Enable Bot Mitigation Modules

https://customersso1.fortinet.com/saml-idp/proxy/demo_sallam_okta/login/

1. From the FortiAppSec Cloud Console select your application and in the left pane, select Waf > ADD MODULES. Scroll down and turn on Known Bots, Threshold Based Detection, Biometric Based Detection and Bot Deception under Bot Mitigation.

2. Now the Bot Mitigation tools we need to configure should show up on the left side of the screen.

Configure Known Bots Module

1. Under Bot Mitigaton , select Known Bots

2. Change the value in the Action box to Alert and Deny , enable the known Bad Bots toggle switch Then Click Save

   

Configure Threshold Based Detection Module

1. Under Bot Mitigaton , select Threshold Based Detection

2. Change the value in the Action box to Alert and Deny , enable the Crawler, Vulnerability Scanning, Slow Attack,Content Scraping,Credential Based Brute Force toggle switch. Then Click Save

Configure Biometrics Based Detection

1. Under Bot Mitigaton , select Biometrics Based Detection

2. click on Create Rule, type in photo in the URL box, Click OK to continue. Then Click Save

Configure Bot Deception

1. Under Bot Mitigaton , select Bot Deception

2. click on Create Rule, type in about in the URL box, Click OK to continue. Then Click Save

Task 3: Simulate Bot Traffic

Use the provided tool to send traffic to your application

We’ve provided a tool called bots that will simulate a mix of bot and legitimate traffic.

1. Log into Kali Linux: https://{{Kali IP}}:8443

2. Open the terminal emulator by clicking the black box icon at the top of the Kali home screen.
   At the prompt, type:
   

   

3. You will be prompted with the following menu: ( notice most of the values are default values)

• Load a saved profile: Y
• Target URL: https://<FortiAppSecStudentID>.fwebtraincse.com
• Optimize for OWASP Juice Shop? Y
• Choose number: 6
• CSV log file: (leave blank)
• Total run duration: 4m
• Concurrency: 20
• HTTP timeout per request: 12s
• Progress interval: 10
• Use one sticky IP in X-Forwarded-For: n
• Force HTTP/1.0: n
• Requests per second: 20
• Start now: Y

Once the tool starts running, you’ll see progress updates approximately every 10 seconds.

The bots tool will send traffic to your application protected by FortiAppSec. Wait about 4 minutes, then start checking the dashboard and log files in FortiAppSec.

https://customersso1.fortinet.com/saml-idp/proxy/demo_sallam_okta/login/

check the FortiAppsec Dashboards and Log Files

There are multiple ways to review the logs. We’ll start with the “big picture” view using incidents on the dashboard.

1. From the FortiAppSec Cloud Console, select *** Threat Analytics*** from the left-hand menu.

   

2. In the Top Attack Types pane click on Bot Attacks (scanner) to view incident details. Several drill-down options will show source IP, source country, URL attacked, and more. You’re encouraged to explore these options.

   

   

   

3. Under Threat Analytics, click on Attack Logs to view individual log entries with detailed information.

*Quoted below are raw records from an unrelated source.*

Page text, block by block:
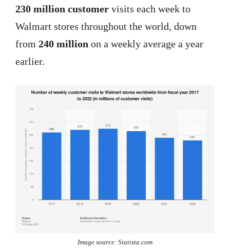
230 million customer visits each week to
Walmart stores throughout the world, down
from 240 million on a weekly average a year
earlier.
Image source: Statista.com

we can now look at individual log entries. Logs can be Filtered by Application, URL, Source Country etc. Logs can also be filters by time period. please click on any log entry and investigate the detailed information provided.

Bot Mitigation Review

Review

In this module, we performed a simple bot attack to demonstrate the capabilities of the FortiAppSec solution.
FortiAppSec Cloud also offers additional bot mitigation features powered by machine learning, which we will cover in a later chapter.

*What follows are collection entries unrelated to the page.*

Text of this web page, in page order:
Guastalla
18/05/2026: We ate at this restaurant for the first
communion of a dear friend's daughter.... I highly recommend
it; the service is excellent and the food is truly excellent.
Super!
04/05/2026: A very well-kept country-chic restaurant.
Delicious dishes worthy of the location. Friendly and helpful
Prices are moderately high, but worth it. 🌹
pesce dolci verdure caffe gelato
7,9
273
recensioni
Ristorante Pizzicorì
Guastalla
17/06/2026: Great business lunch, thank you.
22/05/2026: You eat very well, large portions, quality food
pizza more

The provided bots tool includes many options for delivering different types of bot attacks.
You can run additional simulations to see how FortiAppSec Cloud can detect and mitigate these attacks.

Task 1: Delete Your App

1. You are almost done! Please take a moment to delete only Your Application using the trashcan Icon on the right side of the application listing.

   

2. Please use the below link to log out of FortiCloud

   https://customersso1.fortinet.com/saml-idp/proxy/demo_sallam_okta/saml/

   Be sure to click the small blue Logout button at the bottom of the text.

Congratulations

Congratulations, you have successfully completed this lab! Your environment will automatically delete itself at the end of the allowed lab time.